Output every record verbatim, and omit each picture.

##### Data in this exercise #####

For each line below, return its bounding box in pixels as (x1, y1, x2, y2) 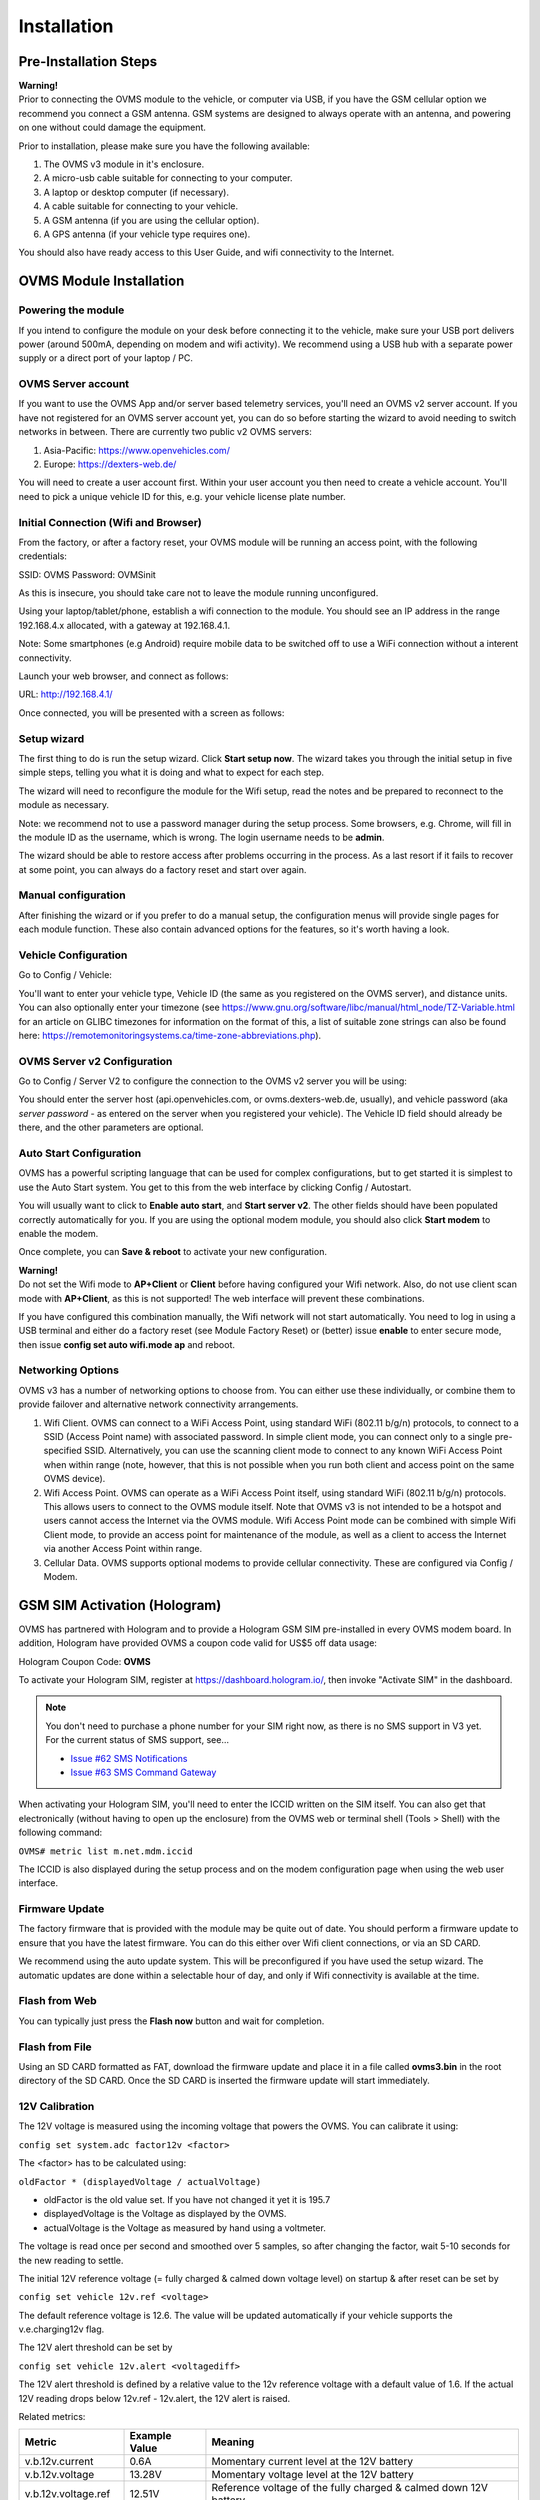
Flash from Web (18, 1994, 97, 2008)
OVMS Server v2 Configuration (18, 1054, 173, 1068)
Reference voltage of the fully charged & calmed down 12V (211, 2481, 489, 2495)
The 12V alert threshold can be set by (18, 2341, 173, 2354)
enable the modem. (18, 1227, 99, 1239)
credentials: (18, 550, 67, 562)
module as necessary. (18, 799, 110, 811)
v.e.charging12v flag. (18, 2323, 105, 2335)

#####

◆ Answer to this exercise:
For each line below, return its bounding box in pixels as (x1, y1, x2, y2) 
Flash from Web (18, 1994, 97, 2008)
OVMS Server v2 Configuration (18, 1054, 173, 1068)
Reference voltage of the fully charged & calmed down 12V (211, 2481, 489, 2495)
The 12V alert threshold can be set by (18, 2341, 173, 2354)
enable the modem. (18, 1227, 99, 1239)
credentials: (18, 550, 67, 562)
module as necessary. (18, 799, 110, 811)
v.e.charging12v flag. (18, 2323, 105, 2335)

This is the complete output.